The number of lines holding "February" is all you should give; count them in the records below.

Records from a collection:
== == ==

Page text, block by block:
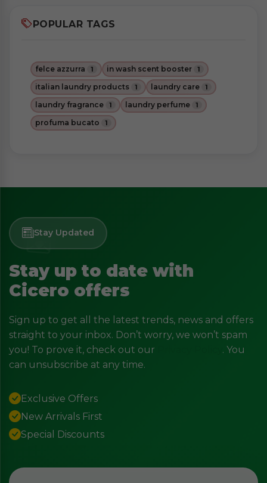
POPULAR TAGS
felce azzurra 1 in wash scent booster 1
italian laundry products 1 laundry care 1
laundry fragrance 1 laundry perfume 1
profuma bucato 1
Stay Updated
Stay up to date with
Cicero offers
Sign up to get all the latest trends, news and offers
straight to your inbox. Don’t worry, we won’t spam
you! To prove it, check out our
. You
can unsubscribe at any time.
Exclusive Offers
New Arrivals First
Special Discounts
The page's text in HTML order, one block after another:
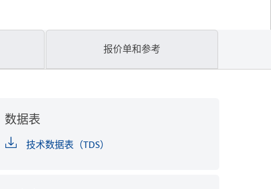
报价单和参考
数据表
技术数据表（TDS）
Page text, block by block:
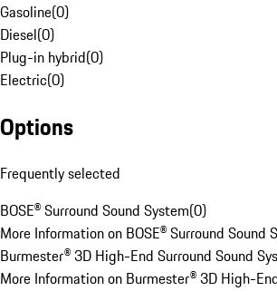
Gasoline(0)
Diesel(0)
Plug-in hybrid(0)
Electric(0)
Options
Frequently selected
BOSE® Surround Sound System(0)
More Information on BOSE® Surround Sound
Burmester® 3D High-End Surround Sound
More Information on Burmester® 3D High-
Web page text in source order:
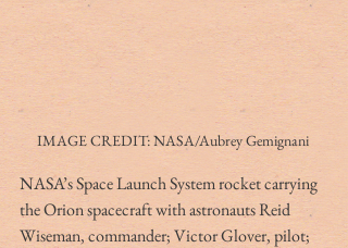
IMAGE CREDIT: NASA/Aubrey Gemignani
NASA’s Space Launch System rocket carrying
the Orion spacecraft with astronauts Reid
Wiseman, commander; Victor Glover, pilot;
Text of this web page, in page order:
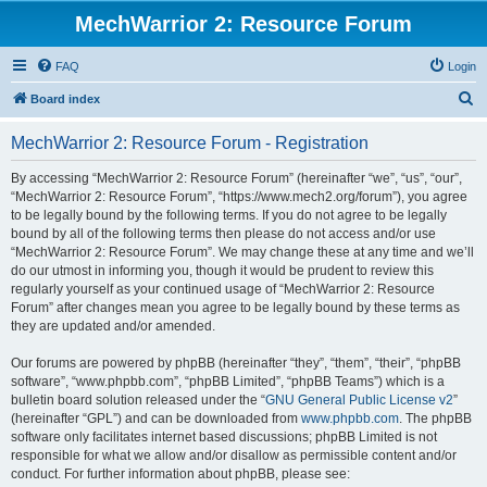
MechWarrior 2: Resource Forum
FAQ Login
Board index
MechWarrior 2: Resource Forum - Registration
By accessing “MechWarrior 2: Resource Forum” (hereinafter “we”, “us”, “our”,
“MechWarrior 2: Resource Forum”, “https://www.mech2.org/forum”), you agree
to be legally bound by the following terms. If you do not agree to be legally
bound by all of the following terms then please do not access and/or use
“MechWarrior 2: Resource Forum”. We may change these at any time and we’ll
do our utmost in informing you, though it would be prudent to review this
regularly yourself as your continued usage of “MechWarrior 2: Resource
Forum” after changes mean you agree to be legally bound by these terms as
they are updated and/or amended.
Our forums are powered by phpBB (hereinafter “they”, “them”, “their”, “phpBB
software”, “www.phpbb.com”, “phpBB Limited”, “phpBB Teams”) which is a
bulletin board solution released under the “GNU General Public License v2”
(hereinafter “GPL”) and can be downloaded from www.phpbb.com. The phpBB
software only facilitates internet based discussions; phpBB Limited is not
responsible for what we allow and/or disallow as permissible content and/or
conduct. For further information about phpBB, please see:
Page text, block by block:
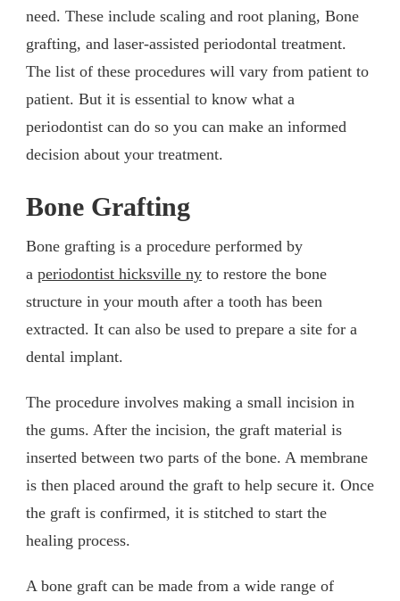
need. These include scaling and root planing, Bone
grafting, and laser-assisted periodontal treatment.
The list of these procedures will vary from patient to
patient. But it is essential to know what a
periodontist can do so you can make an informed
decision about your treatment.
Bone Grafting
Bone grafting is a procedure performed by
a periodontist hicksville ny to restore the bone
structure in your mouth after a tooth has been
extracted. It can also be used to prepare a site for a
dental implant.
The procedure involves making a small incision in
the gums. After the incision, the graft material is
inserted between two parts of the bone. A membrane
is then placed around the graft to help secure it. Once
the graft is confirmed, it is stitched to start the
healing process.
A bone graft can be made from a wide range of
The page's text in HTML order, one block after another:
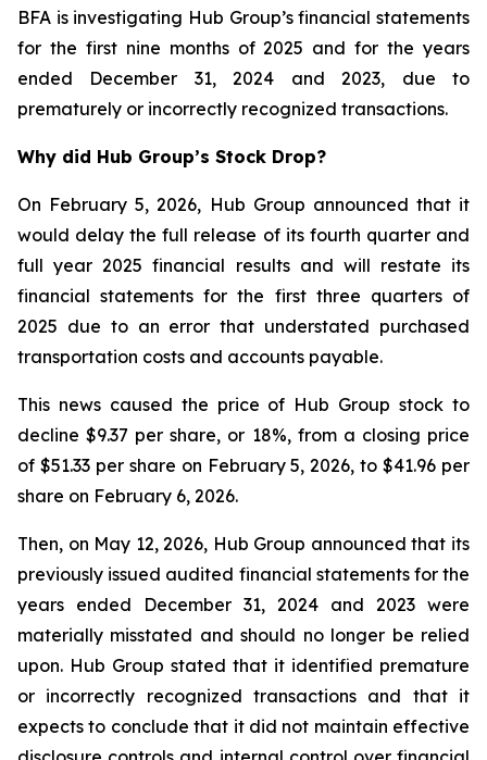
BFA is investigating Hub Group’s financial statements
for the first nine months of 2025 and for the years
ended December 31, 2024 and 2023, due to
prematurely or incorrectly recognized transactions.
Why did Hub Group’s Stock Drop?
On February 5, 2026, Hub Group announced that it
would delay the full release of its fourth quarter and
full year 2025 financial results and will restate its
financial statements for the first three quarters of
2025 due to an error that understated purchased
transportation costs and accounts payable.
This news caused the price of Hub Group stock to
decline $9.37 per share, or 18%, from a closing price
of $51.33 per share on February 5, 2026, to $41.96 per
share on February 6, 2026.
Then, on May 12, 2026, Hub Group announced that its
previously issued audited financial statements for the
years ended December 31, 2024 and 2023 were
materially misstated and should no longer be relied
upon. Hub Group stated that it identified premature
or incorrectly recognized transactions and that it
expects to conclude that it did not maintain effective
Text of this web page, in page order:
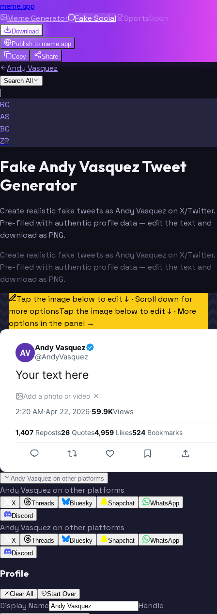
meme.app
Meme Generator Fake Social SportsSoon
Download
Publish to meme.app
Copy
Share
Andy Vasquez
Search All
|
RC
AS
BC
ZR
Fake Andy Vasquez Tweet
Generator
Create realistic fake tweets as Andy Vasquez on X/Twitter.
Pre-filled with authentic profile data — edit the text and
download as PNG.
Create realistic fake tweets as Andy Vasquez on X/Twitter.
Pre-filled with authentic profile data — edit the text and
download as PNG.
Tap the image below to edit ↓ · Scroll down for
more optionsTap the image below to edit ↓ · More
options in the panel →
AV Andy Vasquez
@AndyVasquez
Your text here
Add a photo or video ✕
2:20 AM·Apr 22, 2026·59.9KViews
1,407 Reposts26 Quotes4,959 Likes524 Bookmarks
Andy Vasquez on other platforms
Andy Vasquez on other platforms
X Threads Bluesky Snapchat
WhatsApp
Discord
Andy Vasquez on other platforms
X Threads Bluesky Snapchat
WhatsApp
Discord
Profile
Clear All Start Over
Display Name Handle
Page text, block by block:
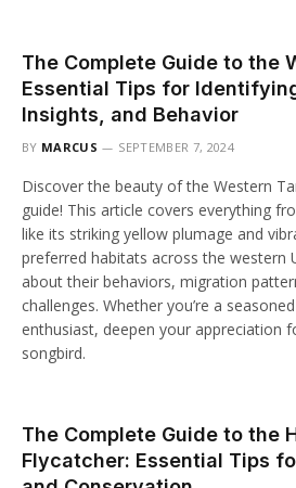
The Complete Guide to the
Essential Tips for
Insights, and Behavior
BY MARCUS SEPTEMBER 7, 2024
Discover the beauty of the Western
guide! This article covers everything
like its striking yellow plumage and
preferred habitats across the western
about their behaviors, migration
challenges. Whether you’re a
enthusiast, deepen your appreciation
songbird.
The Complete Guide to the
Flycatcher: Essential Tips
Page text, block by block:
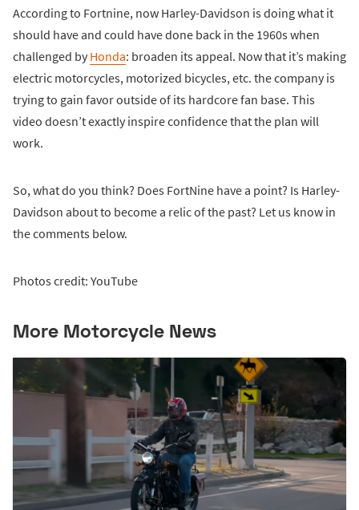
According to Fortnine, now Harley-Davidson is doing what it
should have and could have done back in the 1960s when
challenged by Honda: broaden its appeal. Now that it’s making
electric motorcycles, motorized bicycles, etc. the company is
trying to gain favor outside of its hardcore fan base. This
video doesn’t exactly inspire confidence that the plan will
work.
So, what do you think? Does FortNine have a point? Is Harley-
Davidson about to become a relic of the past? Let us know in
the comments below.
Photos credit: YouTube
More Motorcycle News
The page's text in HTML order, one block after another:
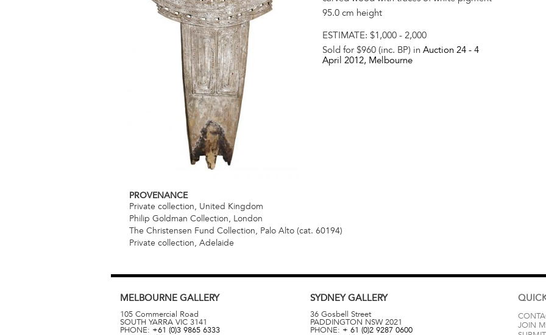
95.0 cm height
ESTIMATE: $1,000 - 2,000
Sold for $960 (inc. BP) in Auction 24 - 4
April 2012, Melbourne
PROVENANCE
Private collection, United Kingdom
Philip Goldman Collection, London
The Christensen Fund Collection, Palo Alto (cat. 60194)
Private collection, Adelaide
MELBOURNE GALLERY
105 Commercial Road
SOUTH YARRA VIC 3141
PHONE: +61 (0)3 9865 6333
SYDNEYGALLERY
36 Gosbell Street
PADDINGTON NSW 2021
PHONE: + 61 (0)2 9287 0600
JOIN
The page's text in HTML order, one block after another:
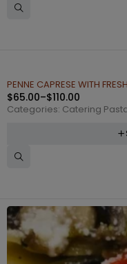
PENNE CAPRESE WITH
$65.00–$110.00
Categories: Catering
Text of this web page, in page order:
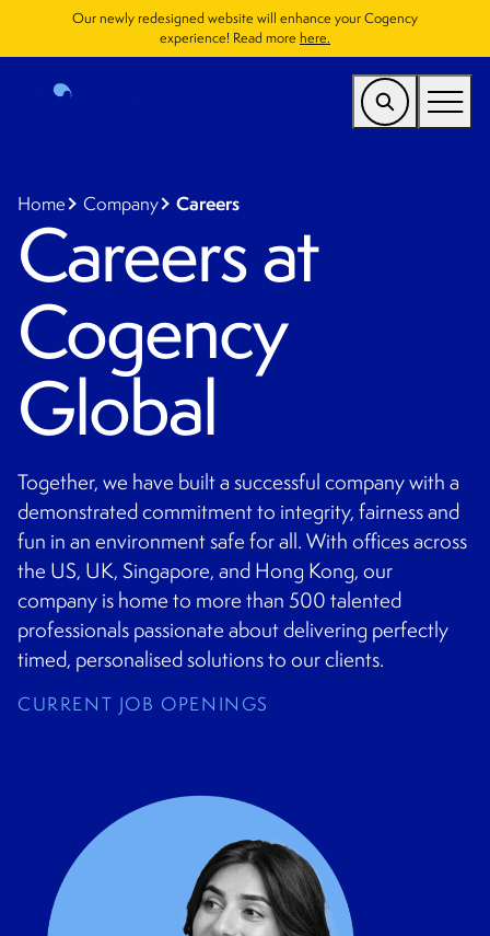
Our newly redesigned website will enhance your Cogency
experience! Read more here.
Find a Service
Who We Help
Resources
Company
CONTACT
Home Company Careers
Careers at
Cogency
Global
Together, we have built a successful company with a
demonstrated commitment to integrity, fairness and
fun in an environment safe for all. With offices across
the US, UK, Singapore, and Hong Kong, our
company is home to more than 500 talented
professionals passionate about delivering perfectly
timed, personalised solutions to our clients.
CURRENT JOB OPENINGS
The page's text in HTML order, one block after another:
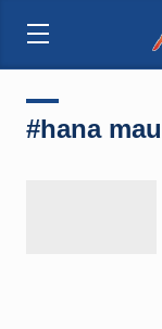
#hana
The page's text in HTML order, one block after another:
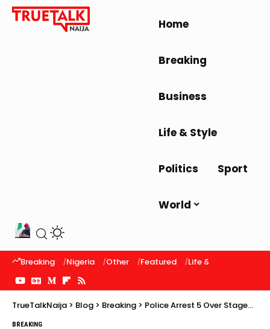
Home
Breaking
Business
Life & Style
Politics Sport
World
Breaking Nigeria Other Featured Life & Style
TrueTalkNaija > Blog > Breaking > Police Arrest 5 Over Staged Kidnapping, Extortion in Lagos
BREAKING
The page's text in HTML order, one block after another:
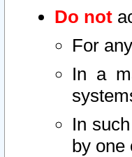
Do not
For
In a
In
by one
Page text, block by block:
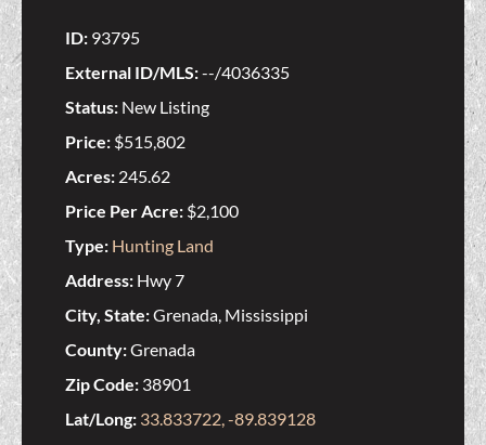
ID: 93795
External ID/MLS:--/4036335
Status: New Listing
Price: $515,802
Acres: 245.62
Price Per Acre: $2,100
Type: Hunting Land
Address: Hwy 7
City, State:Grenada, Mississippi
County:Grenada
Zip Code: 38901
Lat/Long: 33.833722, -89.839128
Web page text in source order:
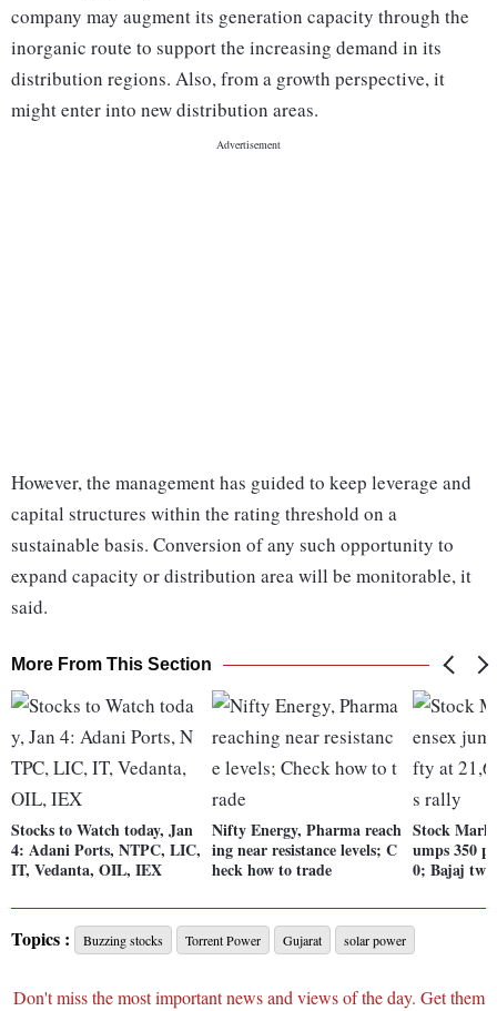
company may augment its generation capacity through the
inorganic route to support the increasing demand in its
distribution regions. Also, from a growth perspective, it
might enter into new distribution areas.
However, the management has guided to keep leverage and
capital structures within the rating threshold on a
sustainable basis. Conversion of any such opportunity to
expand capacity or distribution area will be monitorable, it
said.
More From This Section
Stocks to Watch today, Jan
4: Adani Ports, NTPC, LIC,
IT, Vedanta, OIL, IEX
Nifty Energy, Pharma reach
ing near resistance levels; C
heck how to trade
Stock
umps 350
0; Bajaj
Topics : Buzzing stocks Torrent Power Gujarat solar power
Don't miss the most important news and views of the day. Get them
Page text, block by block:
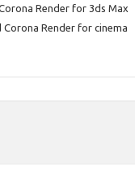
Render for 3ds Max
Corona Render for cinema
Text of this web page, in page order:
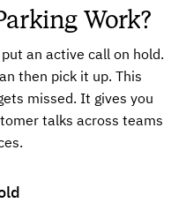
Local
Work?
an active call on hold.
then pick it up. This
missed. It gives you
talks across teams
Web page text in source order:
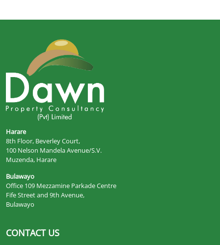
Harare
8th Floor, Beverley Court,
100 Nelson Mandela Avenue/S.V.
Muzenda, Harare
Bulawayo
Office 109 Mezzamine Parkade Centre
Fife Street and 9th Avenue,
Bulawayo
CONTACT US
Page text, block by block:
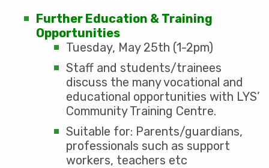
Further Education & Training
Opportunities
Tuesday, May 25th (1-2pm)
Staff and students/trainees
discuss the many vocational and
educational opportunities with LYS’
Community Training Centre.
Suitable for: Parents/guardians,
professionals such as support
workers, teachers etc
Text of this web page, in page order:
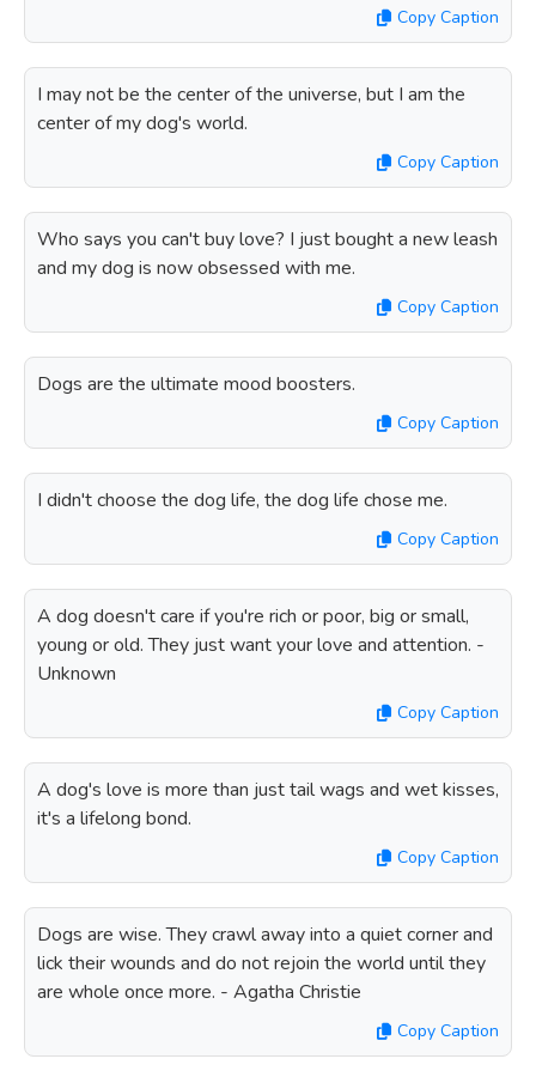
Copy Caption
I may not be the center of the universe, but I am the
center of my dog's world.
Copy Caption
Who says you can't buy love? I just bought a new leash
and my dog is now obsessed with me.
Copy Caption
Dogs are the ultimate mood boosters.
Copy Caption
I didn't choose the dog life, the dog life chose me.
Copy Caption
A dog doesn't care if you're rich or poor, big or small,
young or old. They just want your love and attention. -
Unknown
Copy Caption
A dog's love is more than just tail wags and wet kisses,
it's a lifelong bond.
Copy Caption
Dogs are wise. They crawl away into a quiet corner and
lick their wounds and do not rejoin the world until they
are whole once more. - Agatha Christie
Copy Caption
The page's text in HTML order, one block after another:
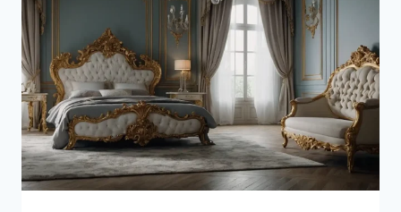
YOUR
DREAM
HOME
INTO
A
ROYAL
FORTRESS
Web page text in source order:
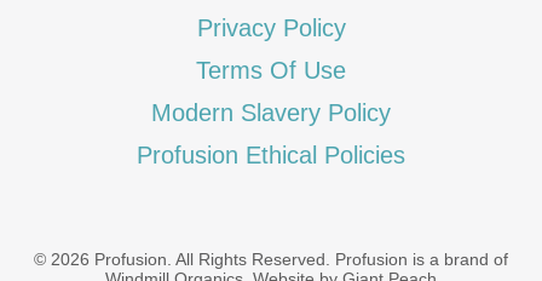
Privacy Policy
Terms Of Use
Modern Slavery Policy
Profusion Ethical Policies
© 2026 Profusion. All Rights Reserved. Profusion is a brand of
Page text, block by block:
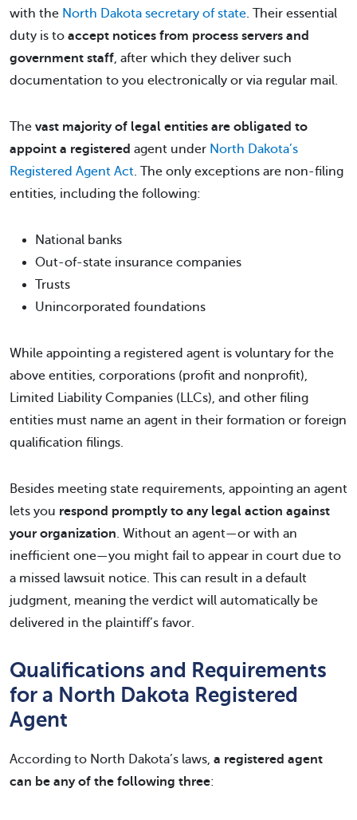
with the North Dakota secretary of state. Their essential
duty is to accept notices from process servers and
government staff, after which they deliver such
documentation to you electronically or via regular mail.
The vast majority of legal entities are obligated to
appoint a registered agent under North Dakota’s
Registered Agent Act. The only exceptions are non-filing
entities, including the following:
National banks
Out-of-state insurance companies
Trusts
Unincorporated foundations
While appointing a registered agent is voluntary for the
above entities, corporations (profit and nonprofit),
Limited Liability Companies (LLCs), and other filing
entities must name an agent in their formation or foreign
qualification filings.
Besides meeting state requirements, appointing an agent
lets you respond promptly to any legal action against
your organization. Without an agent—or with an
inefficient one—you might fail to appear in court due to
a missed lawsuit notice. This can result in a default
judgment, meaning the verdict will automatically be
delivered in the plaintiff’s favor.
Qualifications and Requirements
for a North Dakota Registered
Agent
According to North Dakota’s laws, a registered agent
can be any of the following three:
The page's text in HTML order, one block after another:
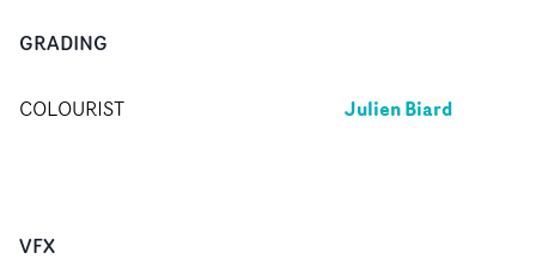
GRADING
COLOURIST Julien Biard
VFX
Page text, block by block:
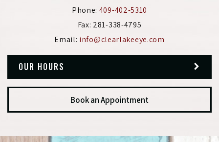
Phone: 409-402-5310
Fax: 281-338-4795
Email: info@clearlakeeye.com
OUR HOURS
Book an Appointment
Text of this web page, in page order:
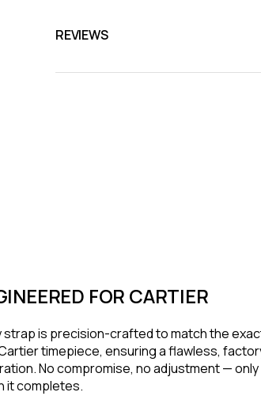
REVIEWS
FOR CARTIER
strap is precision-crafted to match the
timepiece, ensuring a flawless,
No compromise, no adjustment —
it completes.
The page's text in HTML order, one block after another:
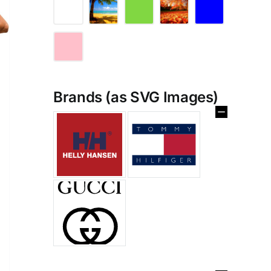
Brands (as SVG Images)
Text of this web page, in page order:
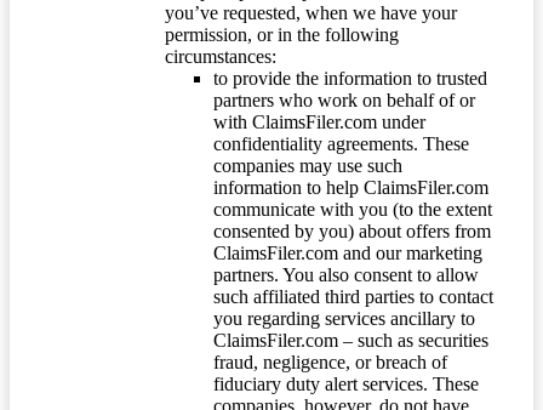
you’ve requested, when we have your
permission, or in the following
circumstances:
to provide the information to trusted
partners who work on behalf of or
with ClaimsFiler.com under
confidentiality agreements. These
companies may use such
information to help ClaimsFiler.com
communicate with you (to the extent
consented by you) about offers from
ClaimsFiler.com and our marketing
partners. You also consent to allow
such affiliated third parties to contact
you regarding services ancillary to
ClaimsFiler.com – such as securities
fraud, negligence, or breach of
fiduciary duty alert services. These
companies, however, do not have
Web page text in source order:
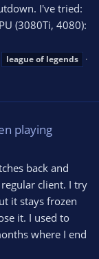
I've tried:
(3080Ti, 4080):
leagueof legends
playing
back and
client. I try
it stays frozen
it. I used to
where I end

== == ==

OUTPUT FOR THIS EXERCISE
3